曹宣兩天兩夜沒有闔眼,覺得自己累得隨便找個地方都能趴下了。
他哪里還有精神去觀察眾人的神色,原地團團地轉著圈兒,喃喃地道:“怎么沒有椅子?我要坐一會……”
趙嘯雙手抱肘,冷眼旁觀。
姜律正在為因為曹宣的出現而沒有讓他被拖入欲望的深淵而慶幸、心虛,見狀不由掩飾般地上前朝著曹宣就是一腳,道:“你他媽帶的圣旨呢?先讀完了圣旨再找地方歇著。”

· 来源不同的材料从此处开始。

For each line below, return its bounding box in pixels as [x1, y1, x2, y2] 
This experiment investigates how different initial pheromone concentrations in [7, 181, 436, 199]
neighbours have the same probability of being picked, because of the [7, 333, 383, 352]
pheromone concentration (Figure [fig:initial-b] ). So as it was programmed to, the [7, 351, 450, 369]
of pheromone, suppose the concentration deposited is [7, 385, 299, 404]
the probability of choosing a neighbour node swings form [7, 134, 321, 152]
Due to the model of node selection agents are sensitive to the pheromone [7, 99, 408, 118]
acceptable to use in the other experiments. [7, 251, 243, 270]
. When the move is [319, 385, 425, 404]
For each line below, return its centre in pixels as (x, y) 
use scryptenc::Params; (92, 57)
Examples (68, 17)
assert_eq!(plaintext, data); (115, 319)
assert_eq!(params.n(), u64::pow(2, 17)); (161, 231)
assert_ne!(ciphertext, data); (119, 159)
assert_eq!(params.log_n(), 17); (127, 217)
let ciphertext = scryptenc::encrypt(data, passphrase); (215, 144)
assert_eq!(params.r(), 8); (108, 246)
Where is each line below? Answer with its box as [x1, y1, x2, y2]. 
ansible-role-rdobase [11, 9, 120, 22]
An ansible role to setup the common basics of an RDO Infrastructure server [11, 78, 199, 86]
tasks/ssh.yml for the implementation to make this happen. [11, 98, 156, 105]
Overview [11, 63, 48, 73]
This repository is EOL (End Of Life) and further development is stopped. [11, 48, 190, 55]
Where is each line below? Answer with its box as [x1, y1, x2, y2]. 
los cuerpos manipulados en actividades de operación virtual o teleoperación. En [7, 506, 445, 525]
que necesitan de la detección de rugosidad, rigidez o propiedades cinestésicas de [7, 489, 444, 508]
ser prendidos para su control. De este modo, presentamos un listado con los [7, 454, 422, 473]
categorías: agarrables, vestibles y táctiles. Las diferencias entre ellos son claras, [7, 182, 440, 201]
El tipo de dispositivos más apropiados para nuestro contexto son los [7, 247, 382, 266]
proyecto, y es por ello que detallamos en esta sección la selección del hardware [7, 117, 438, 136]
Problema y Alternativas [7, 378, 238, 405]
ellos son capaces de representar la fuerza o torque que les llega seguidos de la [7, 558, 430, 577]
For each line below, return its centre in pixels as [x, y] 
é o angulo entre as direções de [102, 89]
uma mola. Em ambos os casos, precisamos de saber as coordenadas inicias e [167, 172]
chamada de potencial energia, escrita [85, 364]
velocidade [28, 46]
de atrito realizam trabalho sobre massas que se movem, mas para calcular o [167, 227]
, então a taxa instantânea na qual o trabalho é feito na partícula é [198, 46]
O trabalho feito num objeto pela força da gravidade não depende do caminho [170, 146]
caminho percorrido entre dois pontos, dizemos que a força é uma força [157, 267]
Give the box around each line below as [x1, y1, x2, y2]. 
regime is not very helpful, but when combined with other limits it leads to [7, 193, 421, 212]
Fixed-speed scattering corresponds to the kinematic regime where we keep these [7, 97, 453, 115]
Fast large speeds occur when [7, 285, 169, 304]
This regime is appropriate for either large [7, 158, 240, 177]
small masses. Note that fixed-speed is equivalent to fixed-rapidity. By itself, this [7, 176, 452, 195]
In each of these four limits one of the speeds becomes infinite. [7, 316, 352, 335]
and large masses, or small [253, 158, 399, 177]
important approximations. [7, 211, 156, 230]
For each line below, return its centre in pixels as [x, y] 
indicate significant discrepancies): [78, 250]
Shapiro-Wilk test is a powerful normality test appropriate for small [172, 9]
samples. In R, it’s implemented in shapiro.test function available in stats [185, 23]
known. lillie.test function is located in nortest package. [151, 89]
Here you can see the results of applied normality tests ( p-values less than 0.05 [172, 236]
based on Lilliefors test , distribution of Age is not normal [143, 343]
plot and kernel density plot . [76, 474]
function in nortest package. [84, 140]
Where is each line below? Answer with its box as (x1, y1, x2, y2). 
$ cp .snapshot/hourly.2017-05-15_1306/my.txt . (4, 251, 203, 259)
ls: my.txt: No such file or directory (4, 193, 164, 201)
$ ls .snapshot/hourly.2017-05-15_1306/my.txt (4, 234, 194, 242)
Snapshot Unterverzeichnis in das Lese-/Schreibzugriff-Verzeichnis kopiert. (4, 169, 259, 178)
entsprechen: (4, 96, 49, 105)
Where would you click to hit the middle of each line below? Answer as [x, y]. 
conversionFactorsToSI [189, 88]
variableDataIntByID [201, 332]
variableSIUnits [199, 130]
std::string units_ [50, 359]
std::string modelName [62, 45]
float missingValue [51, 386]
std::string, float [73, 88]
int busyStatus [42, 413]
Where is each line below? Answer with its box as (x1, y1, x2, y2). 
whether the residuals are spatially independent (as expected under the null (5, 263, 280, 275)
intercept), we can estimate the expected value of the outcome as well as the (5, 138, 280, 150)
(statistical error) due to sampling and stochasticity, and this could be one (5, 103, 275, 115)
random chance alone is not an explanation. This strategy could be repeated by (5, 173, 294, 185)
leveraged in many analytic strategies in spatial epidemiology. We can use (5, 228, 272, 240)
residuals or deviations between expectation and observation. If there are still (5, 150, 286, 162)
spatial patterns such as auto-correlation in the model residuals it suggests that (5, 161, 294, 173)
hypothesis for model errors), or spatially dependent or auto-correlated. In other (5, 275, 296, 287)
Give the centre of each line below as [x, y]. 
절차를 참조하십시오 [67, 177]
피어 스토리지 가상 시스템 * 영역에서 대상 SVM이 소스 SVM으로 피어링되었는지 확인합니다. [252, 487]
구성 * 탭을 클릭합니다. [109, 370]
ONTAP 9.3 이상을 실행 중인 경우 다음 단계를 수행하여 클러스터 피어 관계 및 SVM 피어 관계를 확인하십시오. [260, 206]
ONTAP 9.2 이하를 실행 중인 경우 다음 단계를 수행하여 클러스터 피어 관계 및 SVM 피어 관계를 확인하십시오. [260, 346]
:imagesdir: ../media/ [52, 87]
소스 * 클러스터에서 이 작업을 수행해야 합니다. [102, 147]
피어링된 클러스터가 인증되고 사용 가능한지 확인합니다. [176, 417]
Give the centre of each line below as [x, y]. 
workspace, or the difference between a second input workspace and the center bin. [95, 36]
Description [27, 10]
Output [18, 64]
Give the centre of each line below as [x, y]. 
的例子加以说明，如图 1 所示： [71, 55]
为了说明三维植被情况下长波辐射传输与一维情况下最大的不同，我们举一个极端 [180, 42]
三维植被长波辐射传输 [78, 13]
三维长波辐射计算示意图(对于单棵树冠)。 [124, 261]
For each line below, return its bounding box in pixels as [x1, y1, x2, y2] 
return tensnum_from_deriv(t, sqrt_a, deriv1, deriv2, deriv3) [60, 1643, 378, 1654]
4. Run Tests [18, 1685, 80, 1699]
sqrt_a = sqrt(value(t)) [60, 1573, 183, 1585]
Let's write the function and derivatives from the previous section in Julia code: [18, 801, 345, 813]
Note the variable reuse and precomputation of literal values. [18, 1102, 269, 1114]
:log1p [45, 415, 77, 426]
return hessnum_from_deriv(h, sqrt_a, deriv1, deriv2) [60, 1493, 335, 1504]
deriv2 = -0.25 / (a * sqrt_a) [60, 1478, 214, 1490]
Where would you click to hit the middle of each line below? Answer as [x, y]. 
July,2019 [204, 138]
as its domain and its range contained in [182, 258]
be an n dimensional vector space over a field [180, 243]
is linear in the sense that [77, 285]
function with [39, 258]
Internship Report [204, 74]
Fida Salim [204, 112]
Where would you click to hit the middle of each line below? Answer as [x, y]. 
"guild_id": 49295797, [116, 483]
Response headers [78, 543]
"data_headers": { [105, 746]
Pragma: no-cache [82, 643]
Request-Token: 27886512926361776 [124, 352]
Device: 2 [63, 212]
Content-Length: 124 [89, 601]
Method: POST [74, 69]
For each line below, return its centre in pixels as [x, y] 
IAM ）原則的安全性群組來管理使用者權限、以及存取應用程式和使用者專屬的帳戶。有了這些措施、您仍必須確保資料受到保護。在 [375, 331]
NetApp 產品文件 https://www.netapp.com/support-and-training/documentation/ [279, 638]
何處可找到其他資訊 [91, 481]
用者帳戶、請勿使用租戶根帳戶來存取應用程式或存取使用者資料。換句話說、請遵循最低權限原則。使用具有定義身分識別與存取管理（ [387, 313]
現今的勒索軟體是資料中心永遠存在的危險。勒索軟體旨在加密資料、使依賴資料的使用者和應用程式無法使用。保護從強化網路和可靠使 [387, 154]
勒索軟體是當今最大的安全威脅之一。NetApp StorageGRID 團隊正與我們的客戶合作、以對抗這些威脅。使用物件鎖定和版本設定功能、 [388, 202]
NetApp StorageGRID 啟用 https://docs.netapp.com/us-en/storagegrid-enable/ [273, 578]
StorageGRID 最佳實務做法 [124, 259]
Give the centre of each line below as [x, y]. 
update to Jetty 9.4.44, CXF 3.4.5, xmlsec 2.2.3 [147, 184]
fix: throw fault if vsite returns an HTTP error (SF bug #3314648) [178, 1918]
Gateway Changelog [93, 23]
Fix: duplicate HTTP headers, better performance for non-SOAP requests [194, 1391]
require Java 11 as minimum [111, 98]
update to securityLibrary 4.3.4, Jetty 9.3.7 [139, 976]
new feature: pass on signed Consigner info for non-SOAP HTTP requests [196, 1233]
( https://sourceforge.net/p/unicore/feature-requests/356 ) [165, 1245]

曹宣被踢的一個趔趄差點就摔在地上,還好衛屬眼明手快將他扶住了。
“這圣旨不是給你們的。”曹宣因此而清醒了很多,道,“嘉南在哪里?這道圣旨是給嘉南的!”
眾人愕然。
李謙朝衛屬望去,眉目間有些明顯的不悅。
衛屬再次無聲地點了點頭,示意李謙稍安毋燥。
姜律則比李謙表現的明顯多了,他皺著眉問曹宣:“到底是怎么一回事?是皇上的圣旨還是太后的懿旨?怎么是你來傳旨?我長這么大還沒有見過圣旨不能當眾宣讀的!應該是口喻吧?”
王瓚聞言立刻反應過來,忙道:“曹宣,這件事與曹家無關。你別無中生有!皇上那里責怪下來,自有我和阿律哥頂著。你還是站到一旁去,等會和我們一起回京就是了。刀槍無眼,你可別傷著自己?!?
言下之意,不要說是懿旨了,就算是圣旨,如果內容荒誕,得不到他們的承認,他們一樣不會遵照執行的。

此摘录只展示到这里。